_TASK TO COMPLETE_: Skip the pictures and return every entry exactly as written.

Start of AVAILABLE RECORDS

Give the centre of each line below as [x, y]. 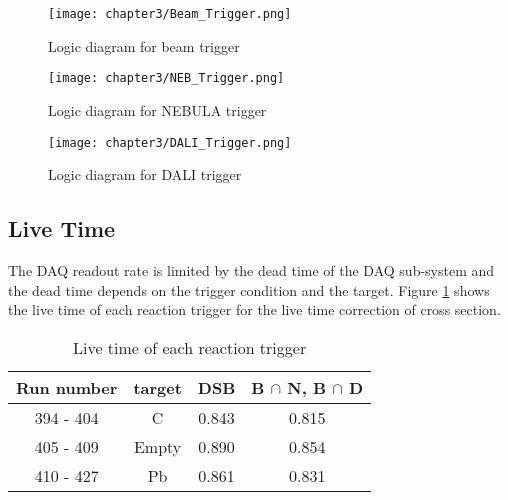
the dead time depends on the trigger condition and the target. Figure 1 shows [249, 289]
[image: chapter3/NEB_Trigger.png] [166, 78]
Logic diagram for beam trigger [144, 45]
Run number [67, 387]
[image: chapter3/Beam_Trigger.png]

End of AVAILABLE RECORDS

_WRITTEN RESPONSE_:
Give the centre of each line below as [x, y]. 
the dead time depends on the trigger condition and the target. Figure 1 shows [249, 289]
[image: chapter3/NEB_Trigger.png] [166, 78]
Logic diagram for beam trigger [144, 45]
Run number [67, 387]
[image: chapter3/Beam_Trigger.png]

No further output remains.